** Assignment **
Only the lines holding the string "spoon" are needed; copy each of them from the data.

** Task inputs **
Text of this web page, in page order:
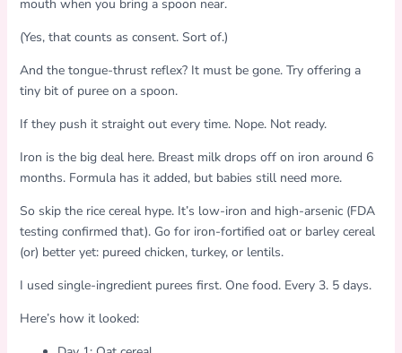
mouth when you bring a spoon near.
(Yes, that counts as consent. Sort of.)
And the tongue-thrust reflex? It must be gone. Try offering a
tiny bit of puree on a spoon.
If they push it straight out every time. Nope. Not ready.
Iron is the big deal here. Breast milk drops off on iron around 6
months. Formula has it added, but babies still need more.
So skip the rice cereal hype. It’s low-iron and high-arsenic (FDA
testing confirmed that). Go for iron-fortified oat or barley cereal
(or) better yet: pureed chicken, turkey, or lentils.
I used single-ingredient purees first. One food. Every 3. 5 days.
Here’s how it looked:

** Answer area **
mouth when you bring a spoon near.
tiny bit of puree on a spoon.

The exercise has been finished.